WHAT THE TASK REQUIRES: Once the line holding "media company delivering premium content to a" is found in the listing below, write it out and each later line exactly, up to and including the one holding "talk, and entertainment".
======== EXTRACTED RECORDS ========
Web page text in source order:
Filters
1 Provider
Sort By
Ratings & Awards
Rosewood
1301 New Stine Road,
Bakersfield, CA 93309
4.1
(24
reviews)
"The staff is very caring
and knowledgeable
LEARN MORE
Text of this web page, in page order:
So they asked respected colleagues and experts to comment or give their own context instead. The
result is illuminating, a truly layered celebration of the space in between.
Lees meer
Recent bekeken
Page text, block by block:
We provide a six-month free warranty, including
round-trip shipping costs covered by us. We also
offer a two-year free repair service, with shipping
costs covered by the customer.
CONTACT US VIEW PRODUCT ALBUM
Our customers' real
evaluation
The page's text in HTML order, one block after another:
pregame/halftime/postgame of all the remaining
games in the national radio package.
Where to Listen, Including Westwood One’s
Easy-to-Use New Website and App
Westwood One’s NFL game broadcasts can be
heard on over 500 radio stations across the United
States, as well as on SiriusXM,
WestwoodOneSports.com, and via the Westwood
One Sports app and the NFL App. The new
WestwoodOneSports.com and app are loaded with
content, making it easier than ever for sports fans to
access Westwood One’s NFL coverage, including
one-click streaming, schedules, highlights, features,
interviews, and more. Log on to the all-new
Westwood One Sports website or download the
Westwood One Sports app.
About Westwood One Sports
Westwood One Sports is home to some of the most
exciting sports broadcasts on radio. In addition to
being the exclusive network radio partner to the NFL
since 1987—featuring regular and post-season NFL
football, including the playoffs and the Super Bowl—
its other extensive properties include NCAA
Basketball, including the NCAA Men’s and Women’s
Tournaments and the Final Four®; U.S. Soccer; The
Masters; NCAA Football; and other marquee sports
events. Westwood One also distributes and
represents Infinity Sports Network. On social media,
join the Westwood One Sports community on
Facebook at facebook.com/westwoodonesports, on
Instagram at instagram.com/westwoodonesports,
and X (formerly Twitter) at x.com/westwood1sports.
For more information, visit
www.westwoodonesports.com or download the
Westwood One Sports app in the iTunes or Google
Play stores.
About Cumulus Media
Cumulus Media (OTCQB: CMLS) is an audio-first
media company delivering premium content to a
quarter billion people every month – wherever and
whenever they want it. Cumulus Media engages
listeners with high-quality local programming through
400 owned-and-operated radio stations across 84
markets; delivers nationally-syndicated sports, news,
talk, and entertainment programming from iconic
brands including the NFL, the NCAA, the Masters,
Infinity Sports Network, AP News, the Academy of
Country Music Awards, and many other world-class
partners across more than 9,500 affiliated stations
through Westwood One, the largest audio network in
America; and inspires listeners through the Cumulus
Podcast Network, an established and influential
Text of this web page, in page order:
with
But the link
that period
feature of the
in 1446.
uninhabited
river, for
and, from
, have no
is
========
FINISHED TASK:
media company delivering premium content to a
quarter billion people every month – wherever and
whenever they want it. Cumulus Media engages
listeners with high-quality local programming through
400 owned-and-operated radio stations across 84
markets; delivers nationally-syndicated sports, news,
talk, and entertainment programming from iconic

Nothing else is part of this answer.